▶ Brief
Copy exactly the stretch of data below from the line with "do they change" through the line with "This research project", including both of those lines.

Items from a data source
Content starts

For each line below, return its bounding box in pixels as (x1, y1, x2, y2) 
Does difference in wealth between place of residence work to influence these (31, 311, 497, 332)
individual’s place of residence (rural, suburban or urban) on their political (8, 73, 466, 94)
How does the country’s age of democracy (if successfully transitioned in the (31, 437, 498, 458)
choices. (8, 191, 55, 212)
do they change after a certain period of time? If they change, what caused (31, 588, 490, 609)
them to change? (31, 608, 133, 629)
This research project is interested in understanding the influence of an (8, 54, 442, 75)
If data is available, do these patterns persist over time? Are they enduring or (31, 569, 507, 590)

Content ends
Content starts

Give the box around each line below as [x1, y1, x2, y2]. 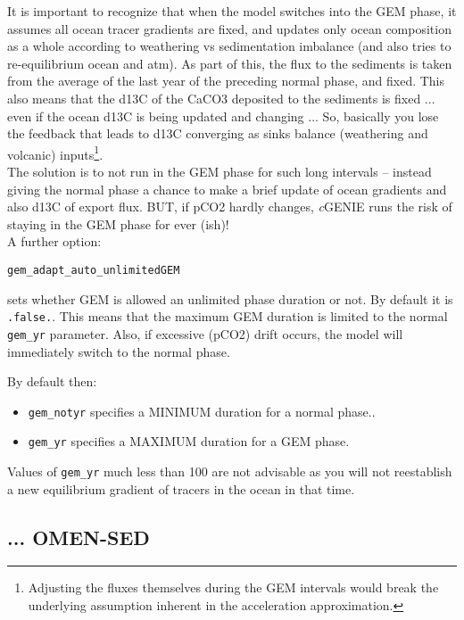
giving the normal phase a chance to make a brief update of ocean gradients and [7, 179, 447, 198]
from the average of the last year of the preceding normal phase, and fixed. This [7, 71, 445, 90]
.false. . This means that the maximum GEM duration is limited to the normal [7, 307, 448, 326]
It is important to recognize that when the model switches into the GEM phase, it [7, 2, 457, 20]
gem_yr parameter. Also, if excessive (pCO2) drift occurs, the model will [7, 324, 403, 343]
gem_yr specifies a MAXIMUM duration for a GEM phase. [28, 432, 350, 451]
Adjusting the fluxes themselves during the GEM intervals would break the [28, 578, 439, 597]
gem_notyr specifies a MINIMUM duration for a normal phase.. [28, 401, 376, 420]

Content ends

▶ Task output
do they change after a certain period of time? If they change, what caused (31, 588, 490, 609)
them to change? (31, 608, 133, 629)
This research project is interested in understanding the influence of an (8, 54, 442, 75)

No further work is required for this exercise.